Connecting beyond the shore: DEEPS graduate students get to know Narragansett Bay and each other

As part of an annual excursion geared toward incoming graduate students in Brown’s Department of Earth, Environmental and Planetary Sciences, about 20 students joined Brown faculty on a Save the Bay tour.

PROVIDENCE, R.I. [Brown University] — Two things that make Brown University a great place to study, according to students? The school’s people and sense of community. And the Ocean State it calls home. What better way to get to know both than a day on the water on Narragansett Bay?

That’s the thinking behind the Department of Earth, Environmental and Planetary Sciences’ annual Save the Bay tour for incoming graduate students. Each year during move-in and orientation week, the department organizes a trip to the nonprofit Save the Bay’s center in Providence where the group, made up of a majority of new students, boards a vessel with faculty members, staff and other graduate students for a ride on the bay. On the water, students get to know each other, learn about an important area and natural resource in Rhode Island, and have a chance to connect with faculty and staff from the department.

“It’s a good setting for this,” said a smiling Kaiyuan Wang, an incoming Brown graduate student from the eastern coast of China. “We are stuck on a boat. There’s a limited amount of space. There’s a limited amount of people. Given enough time, you will communicate with each other.”

This year, the group met up on a late-August afternoon and were off, jumping aboard the Alletta Morris, a 45-foot-research vessel. Students chatted throughout the day, talking over the roar of the engine and crash of the current. They also connected with DEEPS faculty like Steven Clemens and Baylor Fox-Kemper, who not only attended but pointed out relevant geographic areas and areas of interest on the bay. Crew from Save the Bay and faculty members from Brown also led discussions on how Narragansett Bay has changed throughout the years and how it’s being monitored.

Julia Miller, a new arrival to Providence from upstate New York, said seeing and learning about the bay helped her develop a small sense of place. “I’ve been here for three days so I haven’t really gotten to see anything yet, so this has been really cool,” she said.
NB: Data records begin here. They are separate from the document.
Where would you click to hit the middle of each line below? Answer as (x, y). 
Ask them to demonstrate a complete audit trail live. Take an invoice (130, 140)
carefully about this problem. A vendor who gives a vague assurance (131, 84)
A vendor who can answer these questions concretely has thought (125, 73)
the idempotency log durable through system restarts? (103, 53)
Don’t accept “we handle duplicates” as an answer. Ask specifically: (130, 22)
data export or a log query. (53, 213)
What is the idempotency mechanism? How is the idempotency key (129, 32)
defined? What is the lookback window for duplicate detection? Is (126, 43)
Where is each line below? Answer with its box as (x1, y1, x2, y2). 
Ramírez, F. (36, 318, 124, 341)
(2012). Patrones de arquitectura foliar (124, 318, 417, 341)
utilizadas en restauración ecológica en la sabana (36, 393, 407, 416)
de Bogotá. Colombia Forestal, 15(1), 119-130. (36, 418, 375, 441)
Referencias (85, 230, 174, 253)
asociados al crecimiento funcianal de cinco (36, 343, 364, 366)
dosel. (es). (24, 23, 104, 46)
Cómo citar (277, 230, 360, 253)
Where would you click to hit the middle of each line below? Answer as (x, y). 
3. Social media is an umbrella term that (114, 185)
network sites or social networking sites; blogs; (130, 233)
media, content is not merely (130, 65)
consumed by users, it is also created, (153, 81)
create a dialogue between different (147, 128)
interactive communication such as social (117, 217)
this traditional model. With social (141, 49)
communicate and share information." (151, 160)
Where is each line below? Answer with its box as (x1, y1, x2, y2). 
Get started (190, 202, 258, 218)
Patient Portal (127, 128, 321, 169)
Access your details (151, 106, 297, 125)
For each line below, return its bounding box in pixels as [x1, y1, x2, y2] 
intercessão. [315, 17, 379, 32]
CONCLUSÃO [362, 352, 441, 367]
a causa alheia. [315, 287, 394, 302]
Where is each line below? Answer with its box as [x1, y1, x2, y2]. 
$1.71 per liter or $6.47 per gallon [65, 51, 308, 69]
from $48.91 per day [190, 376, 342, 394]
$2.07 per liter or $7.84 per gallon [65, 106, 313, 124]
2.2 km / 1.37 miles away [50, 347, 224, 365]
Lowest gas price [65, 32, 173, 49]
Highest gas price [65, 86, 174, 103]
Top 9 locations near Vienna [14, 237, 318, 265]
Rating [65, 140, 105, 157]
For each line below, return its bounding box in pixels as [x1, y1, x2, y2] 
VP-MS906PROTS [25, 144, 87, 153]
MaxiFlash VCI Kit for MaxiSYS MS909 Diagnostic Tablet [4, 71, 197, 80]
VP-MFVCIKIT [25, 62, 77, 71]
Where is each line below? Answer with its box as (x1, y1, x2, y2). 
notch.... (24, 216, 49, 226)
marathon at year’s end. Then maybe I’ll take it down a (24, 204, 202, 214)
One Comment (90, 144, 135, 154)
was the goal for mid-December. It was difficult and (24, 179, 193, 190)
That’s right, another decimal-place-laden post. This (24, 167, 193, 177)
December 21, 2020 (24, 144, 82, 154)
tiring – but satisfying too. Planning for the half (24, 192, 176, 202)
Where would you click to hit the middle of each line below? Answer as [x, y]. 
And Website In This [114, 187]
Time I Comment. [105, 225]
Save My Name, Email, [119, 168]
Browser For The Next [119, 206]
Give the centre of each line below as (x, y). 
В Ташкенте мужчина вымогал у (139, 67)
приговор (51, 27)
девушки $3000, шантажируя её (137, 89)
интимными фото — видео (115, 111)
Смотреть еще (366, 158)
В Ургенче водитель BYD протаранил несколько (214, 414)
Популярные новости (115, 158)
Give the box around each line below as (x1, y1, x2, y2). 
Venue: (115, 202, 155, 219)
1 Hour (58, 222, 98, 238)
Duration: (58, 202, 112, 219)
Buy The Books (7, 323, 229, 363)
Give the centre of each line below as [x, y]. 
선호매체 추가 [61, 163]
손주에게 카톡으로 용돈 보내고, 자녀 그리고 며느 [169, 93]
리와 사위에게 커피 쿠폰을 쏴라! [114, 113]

Aboard the vessel, the group learned about the ecosystem hiding beneath the waters, and despite the wind, overcast and spurts of light rain, things were still able to get pretty hands-on. For example, students helped lower and raise a measurement tool to get the water-column structure of the bay, giving them a snapshot of its salinity, temperature, dissolved oxygen and chlorophyll distribution.

That was the only science portion of the trip. After all, the half-day excursion is more about making connections.
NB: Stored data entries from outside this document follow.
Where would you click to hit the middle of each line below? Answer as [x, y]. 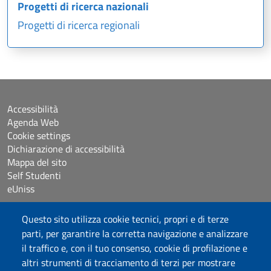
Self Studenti [34, 176]
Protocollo [28, 248]
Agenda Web [33, 122]
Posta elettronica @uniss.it [63, 235]
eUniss [21, 189]
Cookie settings [39, 136]
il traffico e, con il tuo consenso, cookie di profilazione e [135, 248]
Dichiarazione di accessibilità [66, 149]
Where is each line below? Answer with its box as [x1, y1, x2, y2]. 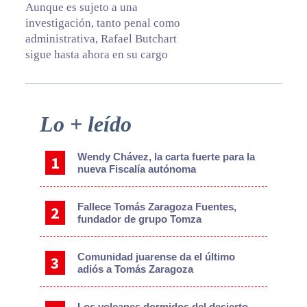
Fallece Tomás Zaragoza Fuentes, [77, 201, 237, 213]
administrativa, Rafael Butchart [25, 32, 177, 46]
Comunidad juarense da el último [77, 251, 236, 263]
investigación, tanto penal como [25, 16, 180, 30]
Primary [10, 110, 69, 129]
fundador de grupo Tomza [77, 213, 202, 225]
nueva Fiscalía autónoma [77, 163, 197, 175]
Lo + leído [39, 112, 132, 137]
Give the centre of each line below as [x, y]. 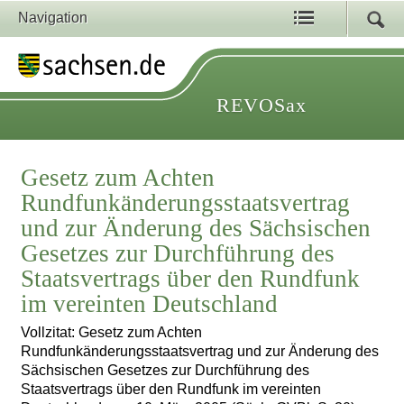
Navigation [53, 18]
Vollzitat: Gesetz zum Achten [112, 333]
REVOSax [262, 105]
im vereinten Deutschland [150, 304]
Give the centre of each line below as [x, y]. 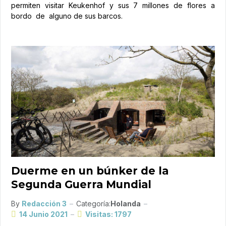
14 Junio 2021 [43, 214]
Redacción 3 [44, 204]
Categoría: [93, 204]
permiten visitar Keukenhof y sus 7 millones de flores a [113, 6]
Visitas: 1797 [108, 214]
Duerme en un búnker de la [90, 171]
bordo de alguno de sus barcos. [67, 16]
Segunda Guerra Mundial [81, 185]
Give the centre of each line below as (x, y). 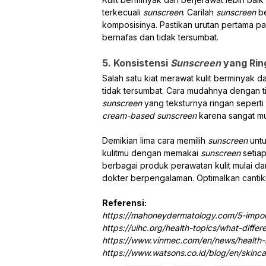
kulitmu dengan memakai (151, 153)
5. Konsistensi (136, 63)
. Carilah (199, 12)
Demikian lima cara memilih (155, 140)
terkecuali (123, 12)
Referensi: (124, 202)
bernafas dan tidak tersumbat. (160, 37)
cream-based (128, 115)
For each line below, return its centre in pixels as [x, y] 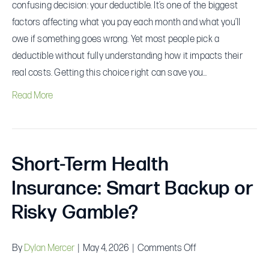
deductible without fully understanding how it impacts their [127, 56]
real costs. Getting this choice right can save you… [110, 73]
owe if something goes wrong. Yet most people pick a [116, 39]
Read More [32, 95]
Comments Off [167, 248]
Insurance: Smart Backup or [133, 189]
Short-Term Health [91, 165]
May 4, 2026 [106, 248]
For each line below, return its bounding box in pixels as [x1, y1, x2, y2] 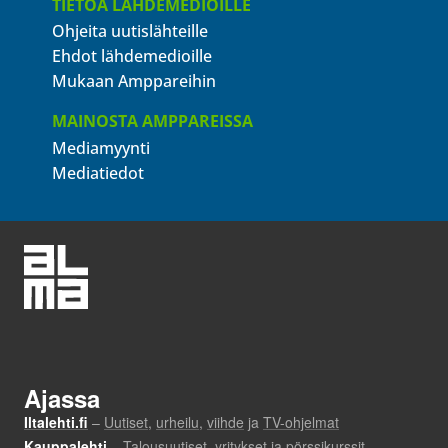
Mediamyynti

For Caleb Ukaonu, that was the best part.

He was part of a small group that broke the ice by examining maps in the center of the vessel and chatting about where they were on the water. The conversation soon turned to a discussion on where they were from, what they study and even stories of how they grew up.
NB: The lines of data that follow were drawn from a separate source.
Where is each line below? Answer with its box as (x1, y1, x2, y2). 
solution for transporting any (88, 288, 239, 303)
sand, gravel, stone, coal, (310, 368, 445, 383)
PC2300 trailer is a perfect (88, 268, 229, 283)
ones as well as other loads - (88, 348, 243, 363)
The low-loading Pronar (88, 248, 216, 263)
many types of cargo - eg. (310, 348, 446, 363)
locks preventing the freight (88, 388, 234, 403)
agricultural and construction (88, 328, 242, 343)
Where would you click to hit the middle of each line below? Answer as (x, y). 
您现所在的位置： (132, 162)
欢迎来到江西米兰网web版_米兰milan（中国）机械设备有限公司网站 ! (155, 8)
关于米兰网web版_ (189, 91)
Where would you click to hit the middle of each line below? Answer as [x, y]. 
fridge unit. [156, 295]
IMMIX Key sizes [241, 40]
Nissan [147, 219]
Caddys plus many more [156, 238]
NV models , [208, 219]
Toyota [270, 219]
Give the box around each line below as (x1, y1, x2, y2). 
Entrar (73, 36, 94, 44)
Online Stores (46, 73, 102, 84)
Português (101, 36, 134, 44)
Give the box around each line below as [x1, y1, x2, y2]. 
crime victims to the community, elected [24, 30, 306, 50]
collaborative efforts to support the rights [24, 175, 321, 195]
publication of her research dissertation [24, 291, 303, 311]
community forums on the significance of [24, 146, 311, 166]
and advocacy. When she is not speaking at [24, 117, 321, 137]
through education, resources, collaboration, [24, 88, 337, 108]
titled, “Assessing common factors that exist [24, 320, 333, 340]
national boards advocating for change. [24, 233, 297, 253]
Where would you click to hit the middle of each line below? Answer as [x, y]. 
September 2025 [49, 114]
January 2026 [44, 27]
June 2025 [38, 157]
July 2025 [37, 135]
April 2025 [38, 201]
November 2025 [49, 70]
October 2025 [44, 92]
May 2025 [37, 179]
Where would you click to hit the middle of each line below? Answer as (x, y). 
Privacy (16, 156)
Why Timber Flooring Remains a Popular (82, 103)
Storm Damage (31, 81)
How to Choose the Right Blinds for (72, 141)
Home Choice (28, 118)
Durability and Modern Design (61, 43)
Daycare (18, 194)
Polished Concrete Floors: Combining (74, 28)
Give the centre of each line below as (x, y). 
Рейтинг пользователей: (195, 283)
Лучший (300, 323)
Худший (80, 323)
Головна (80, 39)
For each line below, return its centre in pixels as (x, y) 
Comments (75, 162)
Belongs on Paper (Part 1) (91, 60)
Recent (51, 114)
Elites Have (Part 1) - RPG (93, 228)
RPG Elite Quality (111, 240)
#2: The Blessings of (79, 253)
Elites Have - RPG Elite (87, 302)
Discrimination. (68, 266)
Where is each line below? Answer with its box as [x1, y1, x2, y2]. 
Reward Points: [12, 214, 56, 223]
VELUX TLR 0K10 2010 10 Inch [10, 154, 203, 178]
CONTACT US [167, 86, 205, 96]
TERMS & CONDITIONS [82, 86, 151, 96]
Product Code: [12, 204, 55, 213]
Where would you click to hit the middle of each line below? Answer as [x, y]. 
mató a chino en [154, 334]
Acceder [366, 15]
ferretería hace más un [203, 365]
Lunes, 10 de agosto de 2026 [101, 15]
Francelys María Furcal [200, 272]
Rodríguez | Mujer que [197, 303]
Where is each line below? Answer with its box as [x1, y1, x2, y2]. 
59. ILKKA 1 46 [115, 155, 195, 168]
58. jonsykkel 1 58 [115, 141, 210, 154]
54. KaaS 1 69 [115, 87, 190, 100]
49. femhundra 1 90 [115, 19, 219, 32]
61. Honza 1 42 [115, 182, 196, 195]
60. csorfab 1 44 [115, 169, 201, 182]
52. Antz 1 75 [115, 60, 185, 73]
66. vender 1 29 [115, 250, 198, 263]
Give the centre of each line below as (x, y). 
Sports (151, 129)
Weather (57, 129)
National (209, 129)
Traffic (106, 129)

Scenes like this played out throughout the vessel as students warmed up to each other.

“I just met my whole cohort yesterday, so getting to do this boat tour with them was an important way to get to know them better and also other people in their department,” said Ukaonu, who is from Atlanta and planning to work on climate modeling. “Some of us are taking the same classes, so it’s going to help bring us closer.”

Students and faculty also took time to take in the views, like the far-off Providence skyline, and various landmarks such as the Pell Bridge in Newport, Fort Adams and the Conimicut Lighthouse. Many took photos and even the occasional selfie. At the end, as the sun finally emerged from behind the clouds, students reflected on the trip while basking in the light.

“Once we get back in the building, we’ll have this shared experience we can talk about,” said Katya Yanez, a Los Angeles native on the East Coast for the first time.

They all looked forward to exploring more of Rhode Island together.